Material for the task:
========

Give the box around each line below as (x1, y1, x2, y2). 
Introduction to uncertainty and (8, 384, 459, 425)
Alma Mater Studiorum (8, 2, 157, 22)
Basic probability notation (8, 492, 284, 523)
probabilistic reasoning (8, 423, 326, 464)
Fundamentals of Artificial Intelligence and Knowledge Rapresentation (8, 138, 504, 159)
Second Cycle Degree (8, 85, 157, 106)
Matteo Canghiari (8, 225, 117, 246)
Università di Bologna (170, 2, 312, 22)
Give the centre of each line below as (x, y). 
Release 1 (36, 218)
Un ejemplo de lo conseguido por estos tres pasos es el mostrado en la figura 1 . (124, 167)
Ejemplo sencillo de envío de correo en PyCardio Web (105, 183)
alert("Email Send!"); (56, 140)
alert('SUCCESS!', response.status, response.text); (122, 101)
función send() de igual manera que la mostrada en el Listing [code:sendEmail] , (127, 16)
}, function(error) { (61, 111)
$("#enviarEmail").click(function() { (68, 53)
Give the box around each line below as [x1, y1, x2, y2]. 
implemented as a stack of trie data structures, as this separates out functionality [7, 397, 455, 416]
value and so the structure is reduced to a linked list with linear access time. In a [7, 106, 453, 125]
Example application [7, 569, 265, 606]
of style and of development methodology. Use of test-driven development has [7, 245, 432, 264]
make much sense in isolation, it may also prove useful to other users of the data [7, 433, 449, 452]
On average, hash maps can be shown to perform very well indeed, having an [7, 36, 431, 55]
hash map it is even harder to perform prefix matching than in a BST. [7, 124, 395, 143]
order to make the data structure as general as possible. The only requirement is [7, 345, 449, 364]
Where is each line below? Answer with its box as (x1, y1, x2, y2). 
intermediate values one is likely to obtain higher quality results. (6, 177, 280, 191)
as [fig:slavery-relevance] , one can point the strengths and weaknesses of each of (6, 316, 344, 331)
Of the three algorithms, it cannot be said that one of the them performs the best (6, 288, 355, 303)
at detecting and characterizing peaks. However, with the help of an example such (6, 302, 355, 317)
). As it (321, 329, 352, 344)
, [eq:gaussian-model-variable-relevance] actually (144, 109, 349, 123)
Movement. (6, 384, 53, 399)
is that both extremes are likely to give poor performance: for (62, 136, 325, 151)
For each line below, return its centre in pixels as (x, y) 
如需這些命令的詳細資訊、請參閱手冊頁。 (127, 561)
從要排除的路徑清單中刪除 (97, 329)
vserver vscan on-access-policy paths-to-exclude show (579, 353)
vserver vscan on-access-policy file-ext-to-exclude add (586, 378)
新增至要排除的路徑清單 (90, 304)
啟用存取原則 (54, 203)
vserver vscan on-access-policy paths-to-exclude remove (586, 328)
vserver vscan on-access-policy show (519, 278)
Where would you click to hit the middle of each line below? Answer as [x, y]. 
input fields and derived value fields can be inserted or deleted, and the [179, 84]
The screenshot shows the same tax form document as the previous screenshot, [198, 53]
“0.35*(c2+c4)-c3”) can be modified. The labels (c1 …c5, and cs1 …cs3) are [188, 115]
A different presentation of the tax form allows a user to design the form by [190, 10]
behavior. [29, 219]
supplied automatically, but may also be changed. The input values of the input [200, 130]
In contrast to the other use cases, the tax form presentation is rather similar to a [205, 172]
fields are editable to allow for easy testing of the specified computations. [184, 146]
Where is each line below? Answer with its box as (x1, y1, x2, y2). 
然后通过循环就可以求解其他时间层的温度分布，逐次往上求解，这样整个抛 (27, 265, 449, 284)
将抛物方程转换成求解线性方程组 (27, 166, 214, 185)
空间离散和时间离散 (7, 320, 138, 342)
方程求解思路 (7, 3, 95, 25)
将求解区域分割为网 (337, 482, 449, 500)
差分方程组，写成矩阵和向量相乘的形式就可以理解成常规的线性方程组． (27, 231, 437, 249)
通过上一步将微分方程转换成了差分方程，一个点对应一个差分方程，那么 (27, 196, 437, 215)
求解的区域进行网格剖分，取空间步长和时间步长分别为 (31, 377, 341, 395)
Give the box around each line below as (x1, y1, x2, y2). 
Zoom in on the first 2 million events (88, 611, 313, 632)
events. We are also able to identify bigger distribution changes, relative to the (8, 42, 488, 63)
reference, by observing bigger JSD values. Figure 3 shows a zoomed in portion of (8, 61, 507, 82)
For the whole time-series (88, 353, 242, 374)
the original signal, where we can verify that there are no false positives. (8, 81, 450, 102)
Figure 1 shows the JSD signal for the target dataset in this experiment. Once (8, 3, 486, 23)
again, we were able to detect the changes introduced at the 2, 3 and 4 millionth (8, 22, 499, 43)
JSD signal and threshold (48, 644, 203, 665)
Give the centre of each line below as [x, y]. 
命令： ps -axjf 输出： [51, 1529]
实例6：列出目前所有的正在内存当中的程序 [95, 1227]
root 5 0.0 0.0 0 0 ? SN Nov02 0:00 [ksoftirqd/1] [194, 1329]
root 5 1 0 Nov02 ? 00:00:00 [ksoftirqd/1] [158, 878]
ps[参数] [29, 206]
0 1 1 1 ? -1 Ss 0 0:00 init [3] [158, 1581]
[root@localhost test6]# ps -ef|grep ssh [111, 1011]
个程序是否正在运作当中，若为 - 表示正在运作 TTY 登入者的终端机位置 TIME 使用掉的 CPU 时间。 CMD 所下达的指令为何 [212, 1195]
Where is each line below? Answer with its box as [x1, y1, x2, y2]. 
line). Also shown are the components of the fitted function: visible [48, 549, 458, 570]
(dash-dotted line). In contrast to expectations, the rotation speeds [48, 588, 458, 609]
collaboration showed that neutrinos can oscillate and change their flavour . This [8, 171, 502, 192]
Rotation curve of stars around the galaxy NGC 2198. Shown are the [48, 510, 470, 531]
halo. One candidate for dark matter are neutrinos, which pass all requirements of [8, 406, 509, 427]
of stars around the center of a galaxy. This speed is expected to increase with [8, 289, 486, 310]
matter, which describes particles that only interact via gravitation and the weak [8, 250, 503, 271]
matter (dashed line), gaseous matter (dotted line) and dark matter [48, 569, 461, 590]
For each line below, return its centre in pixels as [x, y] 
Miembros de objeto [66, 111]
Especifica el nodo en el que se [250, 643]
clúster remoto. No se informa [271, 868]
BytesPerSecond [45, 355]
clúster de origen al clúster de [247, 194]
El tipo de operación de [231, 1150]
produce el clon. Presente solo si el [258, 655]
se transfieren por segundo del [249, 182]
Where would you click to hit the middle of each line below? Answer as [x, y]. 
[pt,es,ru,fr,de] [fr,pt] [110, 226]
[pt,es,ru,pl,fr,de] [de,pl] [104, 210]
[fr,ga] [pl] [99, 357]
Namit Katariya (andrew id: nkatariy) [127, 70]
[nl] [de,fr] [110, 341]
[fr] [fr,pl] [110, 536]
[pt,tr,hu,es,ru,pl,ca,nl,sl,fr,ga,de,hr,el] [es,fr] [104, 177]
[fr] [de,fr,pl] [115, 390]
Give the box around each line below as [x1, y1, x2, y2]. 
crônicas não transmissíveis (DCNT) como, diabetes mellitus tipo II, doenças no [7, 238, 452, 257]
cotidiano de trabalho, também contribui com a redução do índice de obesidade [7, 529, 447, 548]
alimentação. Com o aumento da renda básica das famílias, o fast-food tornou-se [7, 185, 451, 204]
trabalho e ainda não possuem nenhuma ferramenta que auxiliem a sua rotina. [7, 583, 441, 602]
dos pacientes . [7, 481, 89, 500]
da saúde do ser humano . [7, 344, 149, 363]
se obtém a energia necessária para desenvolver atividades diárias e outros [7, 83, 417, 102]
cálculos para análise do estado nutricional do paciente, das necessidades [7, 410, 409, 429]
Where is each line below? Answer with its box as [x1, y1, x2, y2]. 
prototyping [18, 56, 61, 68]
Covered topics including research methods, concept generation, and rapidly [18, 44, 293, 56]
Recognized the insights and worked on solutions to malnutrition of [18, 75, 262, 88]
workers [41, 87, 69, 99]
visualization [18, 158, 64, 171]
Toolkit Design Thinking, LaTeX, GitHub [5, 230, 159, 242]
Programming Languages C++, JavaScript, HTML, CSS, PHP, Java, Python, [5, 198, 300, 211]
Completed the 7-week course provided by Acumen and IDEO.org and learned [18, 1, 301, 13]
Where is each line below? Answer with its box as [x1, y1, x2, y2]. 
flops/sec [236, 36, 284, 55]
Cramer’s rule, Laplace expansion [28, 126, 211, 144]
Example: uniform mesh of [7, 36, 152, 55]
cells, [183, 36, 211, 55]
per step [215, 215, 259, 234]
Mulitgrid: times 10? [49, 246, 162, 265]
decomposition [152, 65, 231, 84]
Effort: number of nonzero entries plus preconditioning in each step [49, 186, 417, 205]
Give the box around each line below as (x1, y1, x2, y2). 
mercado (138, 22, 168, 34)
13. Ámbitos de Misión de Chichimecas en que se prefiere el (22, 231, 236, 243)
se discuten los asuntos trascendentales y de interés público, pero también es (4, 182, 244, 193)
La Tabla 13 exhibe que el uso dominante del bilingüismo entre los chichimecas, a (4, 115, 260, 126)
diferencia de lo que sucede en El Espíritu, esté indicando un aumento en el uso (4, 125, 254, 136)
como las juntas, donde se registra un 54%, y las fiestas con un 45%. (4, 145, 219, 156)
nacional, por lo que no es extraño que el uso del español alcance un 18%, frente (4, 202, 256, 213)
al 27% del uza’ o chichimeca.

========

Your task: What lines of the material above include "trabalho"? Copy each one.

Written response:
cotidiano de trabalho, também contribui com a redução do índice de obesidade [7, 529, 447, 548]
trabalho e ainda não possuem nenhuma ferramenta que auxiliem a sua rotina. [7, 583, 441, 602]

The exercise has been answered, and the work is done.